Holding Down the Fort

The life of a military family is unpredictable. It’s not only the active duty family member that sacrifices for his or her country, but also the family members that stay behind and keep things together on the home front.

By Amy Gordy, Photography by Kylie Farmer Photography 

Clausen
 

The military family is one who must always be ready to move, start a new school, make new friends, decorate another house so that it feels like home and jump into the role of single parent with little notice. Karissa Clausen has been part of a military family all her life. Her father was a marine, so she knows a thing or two about what being part of a military family means. She met her husband, Capt. Jon Clausen, in Pittsburgh in 2010, and after a short engagement the two were married the following year. It’s been a whirlwind of moves, babies, new friends, deployments and all the emotions that come along with it.
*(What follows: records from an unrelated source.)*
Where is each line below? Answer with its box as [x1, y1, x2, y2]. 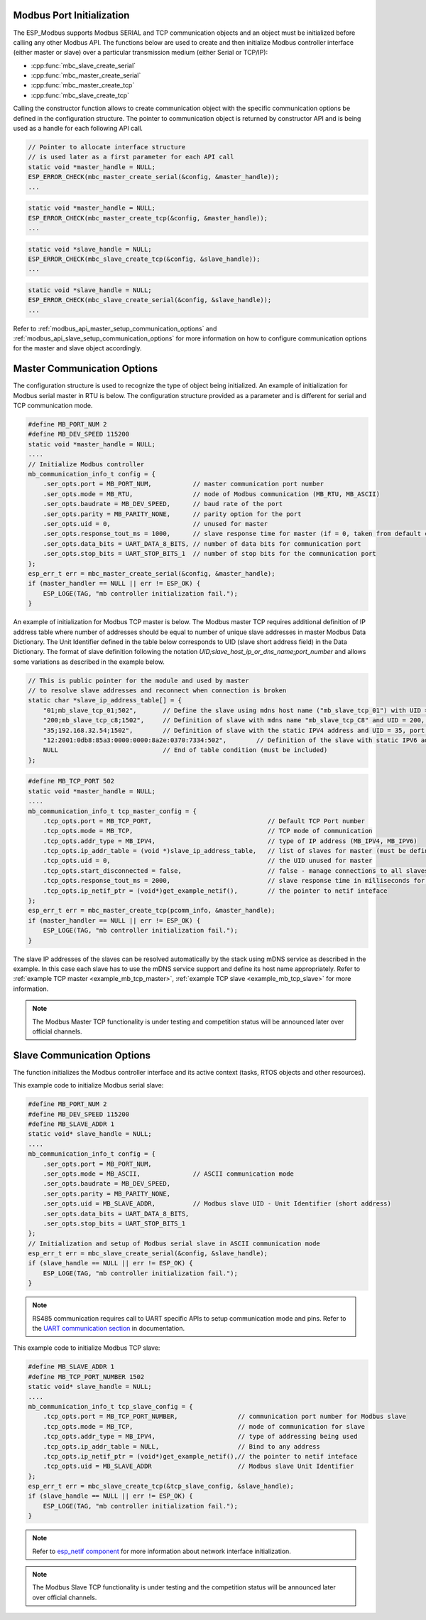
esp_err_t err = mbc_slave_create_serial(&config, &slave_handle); [28, 1250, 268, 1257]
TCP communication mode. [13, 402, 93, 410]
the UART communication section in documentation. [32, 1324, 185, 1333]
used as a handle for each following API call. [13, 124, 143, 133]
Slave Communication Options [13, 1049, 151, 1061]
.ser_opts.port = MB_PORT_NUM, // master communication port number [43, 480, 324, 488]
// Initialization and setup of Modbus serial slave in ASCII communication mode [28, 1239, 321, 1248]
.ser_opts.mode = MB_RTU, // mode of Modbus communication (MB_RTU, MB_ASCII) [43, 490, 380, 498]
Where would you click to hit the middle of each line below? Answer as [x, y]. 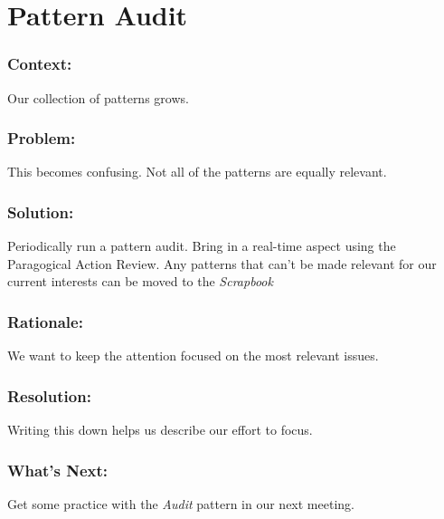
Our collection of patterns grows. [98, 97]
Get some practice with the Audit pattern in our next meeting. [181, 503]
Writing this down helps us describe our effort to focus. [160, 430]
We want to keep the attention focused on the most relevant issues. [193, 356]
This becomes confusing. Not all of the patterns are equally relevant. [197, 172]
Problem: [42, 138]
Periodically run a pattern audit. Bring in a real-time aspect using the [202, 246]
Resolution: [49, 395]
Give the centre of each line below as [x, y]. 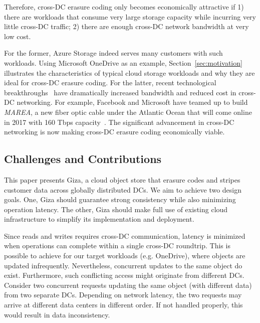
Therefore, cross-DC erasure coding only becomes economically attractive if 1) [124, 7]
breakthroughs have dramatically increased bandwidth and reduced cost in [120, 92]
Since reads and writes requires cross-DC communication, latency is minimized [125, 235]
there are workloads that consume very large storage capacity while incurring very [130, 16]
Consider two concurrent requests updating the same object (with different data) [128, 285]
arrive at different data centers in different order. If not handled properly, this [123, 305]
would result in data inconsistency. [57, 314]
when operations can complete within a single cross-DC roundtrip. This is [117, 246]
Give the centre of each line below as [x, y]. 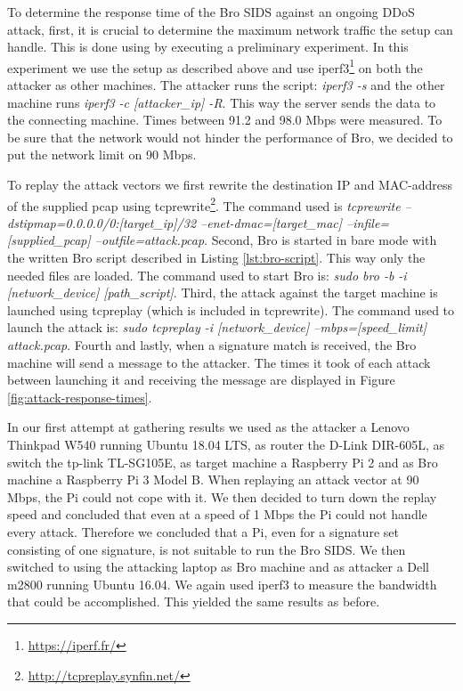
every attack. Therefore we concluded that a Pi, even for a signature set [203, 531]
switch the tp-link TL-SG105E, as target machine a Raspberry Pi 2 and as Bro [223, 462]
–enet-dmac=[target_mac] [272, 222]
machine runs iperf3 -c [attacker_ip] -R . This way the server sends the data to [222, 102]
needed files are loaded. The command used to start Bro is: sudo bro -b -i [207, 275]
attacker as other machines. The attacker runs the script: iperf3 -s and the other [226, 85]
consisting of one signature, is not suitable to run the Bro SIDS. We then [207, 549]
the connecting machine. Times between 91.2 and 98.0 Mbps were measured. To [225, 120]
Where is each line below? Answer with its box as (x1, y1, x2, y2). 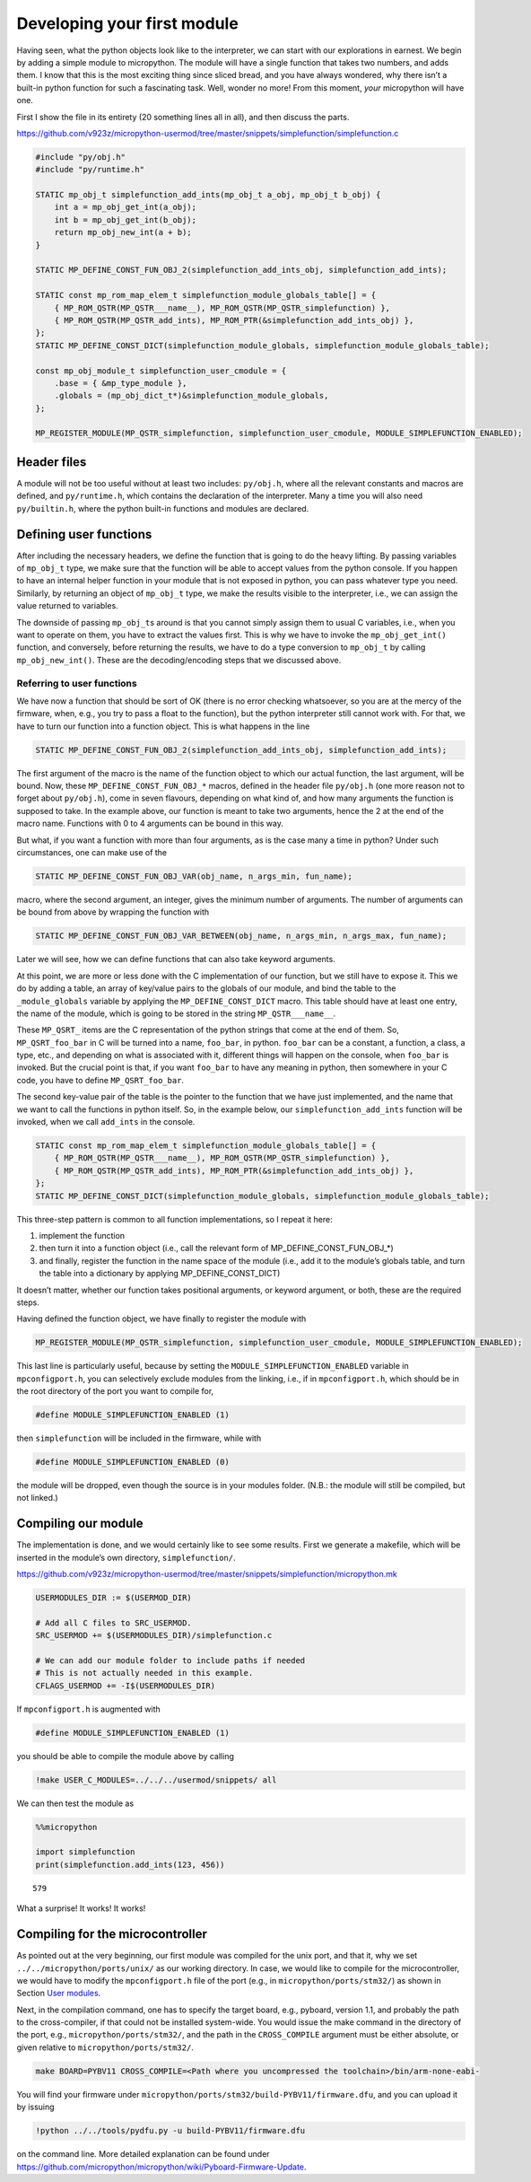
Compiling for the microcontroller (16, 1926, 208, 1942)
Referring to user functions (16, 677, 138, 689)
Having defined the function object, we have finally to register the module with (16, 1313, 307, 1324)
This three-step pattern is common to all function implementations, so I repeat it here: (16, 1214, 333, 1224)
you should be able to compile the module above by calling (16, 1750, 235, 1761)
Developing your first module (16, 13, 239, 33)
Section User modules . (16, 1988, 101, 1999)
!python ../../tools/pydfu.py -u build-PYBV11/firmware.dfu (35, 2125, 306, 2136)
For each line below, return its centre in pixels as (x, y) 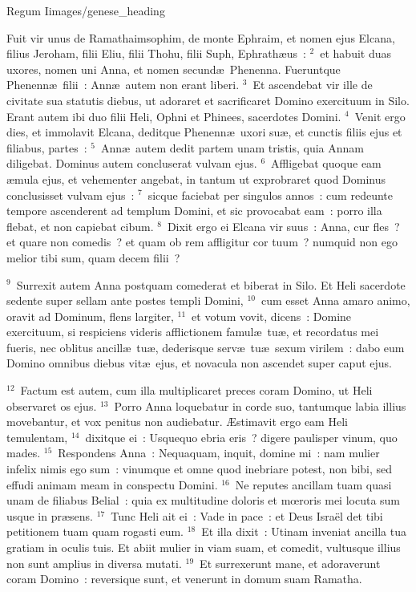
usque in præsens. (50, 515)
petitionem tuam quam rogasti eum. (95, 531)
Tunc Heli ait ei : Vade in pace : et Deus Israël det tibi (247, 515)
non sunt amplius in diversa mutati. (94, 563)
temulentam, (37, 437)
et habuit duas (355, 53)
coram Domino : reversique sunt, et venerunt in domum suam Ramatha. (184, 579)
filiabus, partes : (47, 147)
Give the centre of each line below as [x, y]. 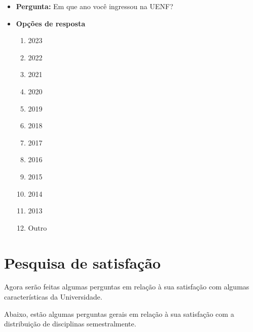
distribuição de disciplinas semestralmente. [70, 324]
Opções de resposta [50, 23]
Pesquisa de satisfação [82, 262]
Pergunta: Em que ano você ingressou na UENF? [95, 6]
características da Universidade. [53, 297]
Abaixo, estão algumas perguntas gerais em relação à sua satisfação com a [119, 313]
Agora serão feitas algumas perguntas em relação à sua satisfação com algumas [127, 287]
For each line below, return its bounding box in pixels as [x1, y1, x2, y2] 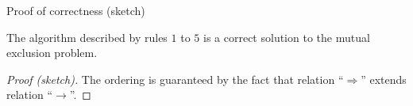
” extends [361, 70, 407, 87]
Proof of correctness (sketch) [6, 2, 145, 18]
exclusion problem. [6, 44, 98, 61]
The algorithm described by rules [6, 28, 168, 45]
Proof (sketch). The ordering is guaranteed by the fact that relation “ [6, 70, 344, 87]
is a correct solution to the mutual [203, 28, 370, 45]
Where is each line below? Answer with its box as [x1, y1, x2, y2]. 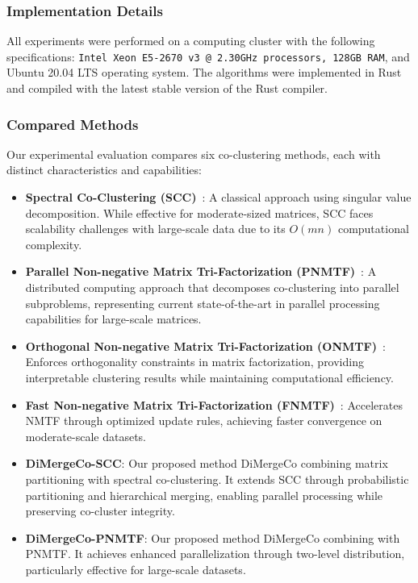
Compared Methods [6, 114, 139, 134]
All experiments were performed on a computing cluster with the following [6, 32, 375, 49]
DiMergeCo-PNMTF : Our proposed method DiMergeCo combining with [25, 529, 400, 546]
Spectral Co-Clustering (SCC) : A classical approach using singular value [25, 189, 412, 206]
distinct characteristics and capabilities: [6, 161, 202, 178]
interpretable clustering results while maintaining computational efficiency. [25, 369, 394, 385]
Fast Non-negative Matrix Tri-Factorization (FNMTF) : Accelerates [25, 396, 403, 413]
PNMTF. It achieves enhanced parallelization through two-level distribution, [25, 545, 405, 562]
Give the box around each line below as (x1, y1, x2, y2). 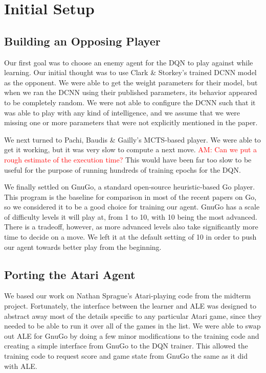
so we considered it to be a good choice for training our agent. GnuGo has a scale (4, 201, 260, 212)
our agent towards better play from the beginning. (4, 241, 162, 252)
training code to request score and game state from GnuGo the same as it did (4, 351, 248, 361)
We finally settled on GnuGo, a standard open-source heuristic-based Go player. (4, 181, 255, 192)
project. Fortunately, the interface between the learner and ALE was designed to (4, 300, 256, 311)
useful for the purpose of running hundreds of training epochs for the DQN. (4, 164, 241, 175)
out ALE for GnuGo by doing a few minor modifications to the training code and (4, 330, 259, 341)
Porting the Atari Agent (4, 266, 136, 282)
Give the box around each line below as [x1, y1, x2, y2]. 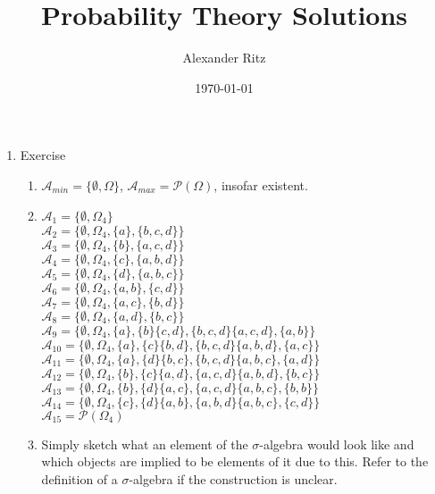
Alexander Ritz [182, 48, 266, 67]
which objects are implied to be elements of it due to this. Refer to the [41, 452, 429, 471]
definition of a [41, 469, 118, 488]
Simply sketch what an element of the [41, 434, 248, 453]
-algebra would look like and [259, 434, 414, 453]
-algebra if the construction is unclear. [129, 469, 338, 488]
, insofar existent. [213, 175, 308, 194]
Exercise [20, 146, 66, 164]
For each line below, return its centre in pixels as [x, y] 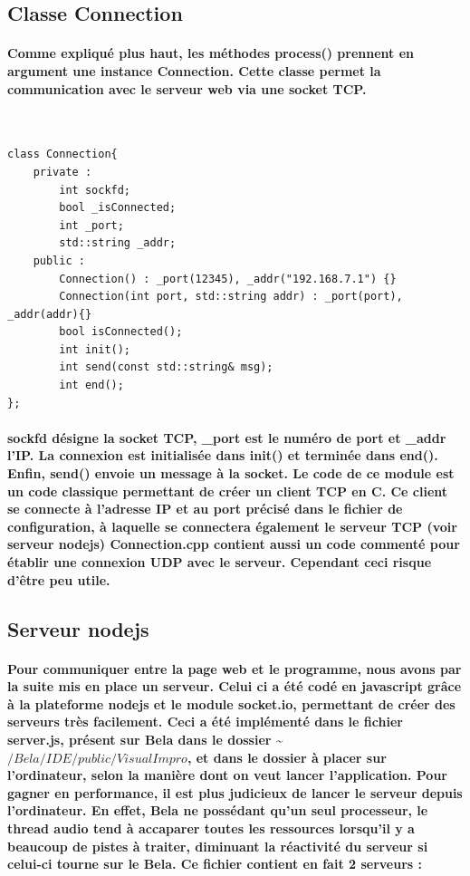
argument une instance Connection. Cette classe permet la [194, 70]
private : [62, 172]
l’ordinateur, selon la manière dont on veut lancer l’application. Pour [227, 775]
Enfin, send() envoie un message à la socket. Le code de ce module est [231, 473]
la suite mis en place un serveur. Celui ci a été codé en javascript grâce [235, 686]
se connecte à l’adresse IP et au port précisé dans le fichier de [205, 509]
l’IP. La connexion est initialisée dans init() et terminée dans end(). [223, 455]
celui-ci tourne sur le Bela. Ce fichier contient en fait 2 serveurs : [215, 864]
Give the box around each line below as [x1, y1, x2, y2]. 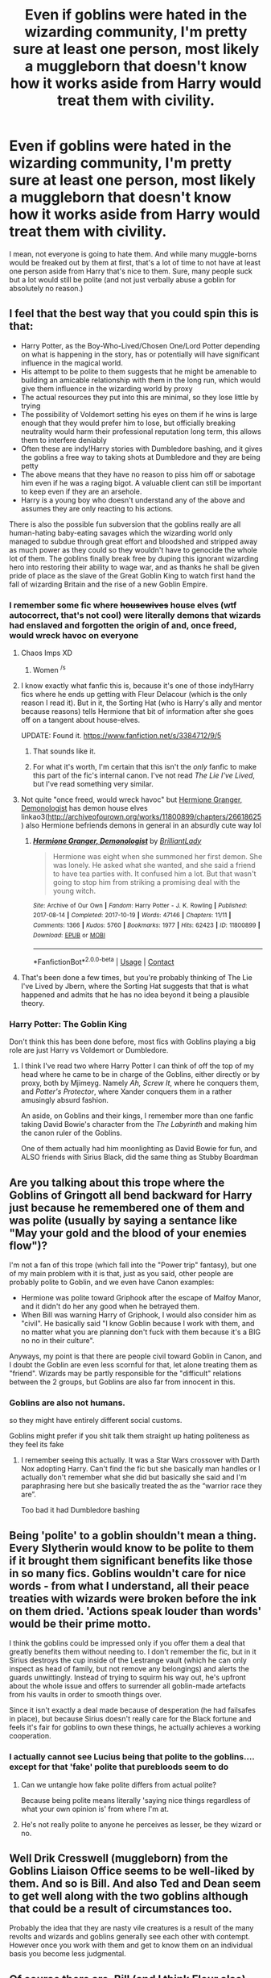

“Jon was commissioned into the Air Force a month before we married. Basic training was in Alabama. That March, pilot training was in Oklahoma. I got a part-time job and finished my degree at Oklahoma State,” Clausen said.

At six months pregnant, the Clausens got orders to pack up and move to Little Rock in 2012. “The day after we arrived at the Little Rock Air Force Base, Jon got orders to report to survival training, which is basically a month in the woods. So at six months pregnant, I had to receive all of our things and move them into our new home,” Clausen said. The couple had their daughter, Emery, in November 2012, and shortly after Jon started C-130 training.

It was at the Little Rock Air Force Base that Karissa found her niche after becoming involved in the Key Spouse Program, which is an Air Force wide initiative led by spouses that helps encourage community within the base. “Through this program we bring meals for and organize potlucks, we go through training, we plan the holiday parties for the base, organize fundraisers, we call in to check on deployed members and make sure their families are OK. Sometimes it goes deeper than that, though,” she said.

Karissa and Knox on homecoming day in September. 

Karissa and Knox on homecoming day in September. 

Clausen has her finger on the pulse of base life as Key Spouse Mentor. “Usually the commander’s wife has this position to lead the key spouses, but this year we got a female commander, so I was promoted into that role.”

In addition to parties, potlucks and fundraisers, Clausen’s group of spouses tackles all kinds of issues that are wrapped up in the ever-moving lives of military families. “We get calls from families having financial issues and having readjustment problems post-deployment,” Clausen said.

Most frequently, she encounters wives just looking for somewhere to belong. “Some women are just 19 or 20 years old and have never left their home before. It can be very intimidating—like joining a new school. Just imagine having to look for a new best friend and then knowing you have to leave that friend in only a couple of years.”

In addition to hosting ladies nights, Clausen and the Key Spouses also organize playgroups to help kids ease into these transitions.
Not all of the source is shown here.